Feature特集

仮想空間を用いて、普段見ることができない建物の仕組みや構造が学べる
「ハイムユニットVR体験」コーナー

2019.09.12号掲載

ショールームに
出掛けてみま
show

新築やリフォーム、修繕の予定が間近に迫っていないと、なかなか足を運ぶことがない住まいのショールーム。ちょっと敷居が高いイメージがあることは確か…。でも、ショールームには住まいを快適に楽しくする最新情報が詰まっているはず。そんな好奇心で、仙台市中心部のショールームをのぞいてみた。(せ)
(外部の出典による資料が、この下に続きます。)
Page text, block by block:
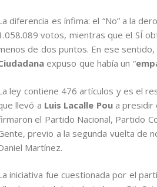
diferencia es ínfima: el “No” a la
votos, mientras que el SÍ
de dos puntos. En ese
expuso que había un “
ley contiene 476 artículos y es el
llevó a Luis Lacalle Poua presidir
el Partido Nacional, Partido
previo a la segunda vuelta de
Martínez.
iniciativa fue cuestionada por el
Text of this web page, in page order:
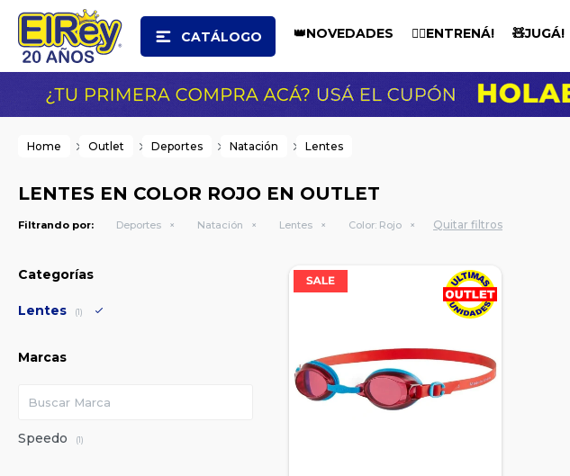
CATÁLOGO 👑NOVEDADES 🏋️‍♂️ENTRENÁ! 🧸JUGÁ!
Home Outlet Deportes Natación Lentes
LENTES EN COLOR ROJO EN OUTLET
Filtrando por: Deportes Natación Lentes Color: Rojo Quitar filtros
Categorías
Lentes (1)
Marcas
Speedo (1)
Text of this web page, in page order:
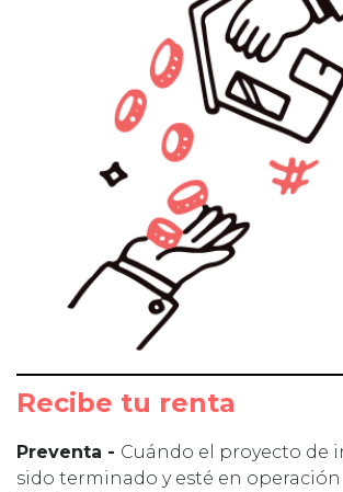
Recibe tu renta
Preventa - Cuándo el proyecto de
sido terminado y esté en operación
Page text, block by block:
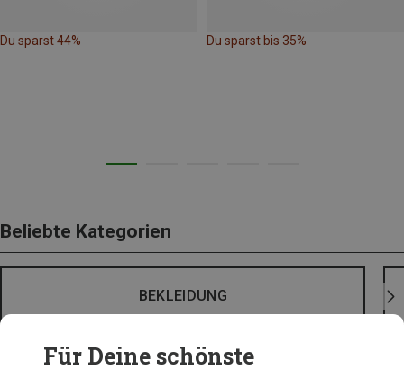
Du sparst 44% Du sparst bis 35%
Beliebte Kategorien
BEKLEIDUNG
Für Deine schönste
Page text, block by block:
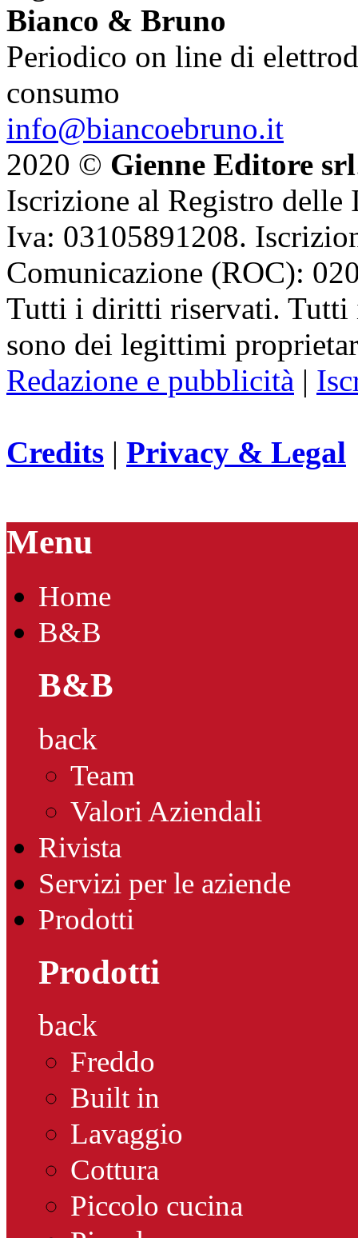
Bianco & Bruno
Periodico on line di
consumo
info@biancoebruno.it
2020 © Gienne Editore srl
Iscrizione al Registro delle
Iva: 03105891208.
Comunicazione (ROC):
Tutti i diritti riservati. Tutti
sono dei legittimi
Redazione e pubblicità |
Credits | Privacy & Legal
Menu
Home
B&B
B&B
back
Team
Valori Aziendali
Rivista
Servizi per le aziende
Prodotti
Prodotti
back
Freddo
Built in
Lavaggio
Cottura
Piccolo cucina
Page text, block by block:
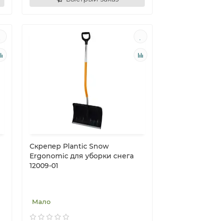
Скрепер Plantic Snow
Ergonomic для уборки снега
12009-01
Мало
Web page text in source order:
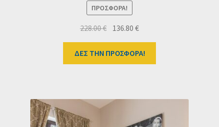
ΠΡΟΣΦΟΡΆ!
228.00€ Original
was:
228.00 €.
136.80€Η
τιμή
είναι:
ΔΕΣ ΤΗΝ ΠΡΟΣΦΟΡΑ!
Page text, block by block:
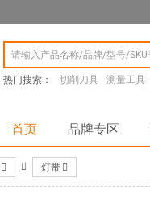
热门搜索： 切削刀具 测量工具
首页 品牌专区
灯带
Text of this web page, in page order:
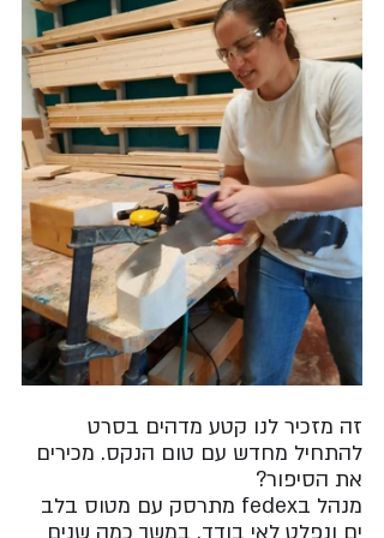
זה מזכיר לנו קטע מדהים בסרט
להתחיל מחדש עם טום הנקס. מכירים
את הסיפור?
מנהל בfedex מתרסק עם מטוס בלב
ים ונפלט לאי בודד. במשך כמה שנים
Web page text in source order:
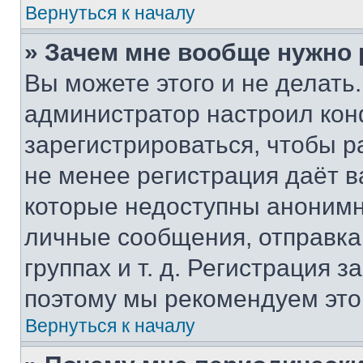
Вернуться к началу
» Зачем мне вообще нужно
Вы можете этого и не
администратор настроил
зарегистрироваться, чтобы
не менее регистрация даёт
которые недоступны
личные сообщения,
группах и т. д. Регистрация
поэтому мы рекомендуем
Вернуться к началу

タブレット端末を使ってAR体験。14階からの眺望も楽しめる
太陽光発電システムと蓄電池が停電時に発揮する効果を紹介する「スマートハイム体験」

基本の‘き’を学ぶ

最初に訪れたのは、JR仙台駅の北隣、仙台マークワンビル14階にある「セキスイハイムミュージアム仙台」だ。住宅メーカーのセキスイハイムが全国13カ所に展開する体感型ショールームで、仙台はこの4月にオープンした。仙台駅からすぐの立地と、VR(仮想現実)やAR(拡張現実)の最新テクノロジーを使った体験が話題を呼び、週末を中心に予約でいっぱいの人気だ。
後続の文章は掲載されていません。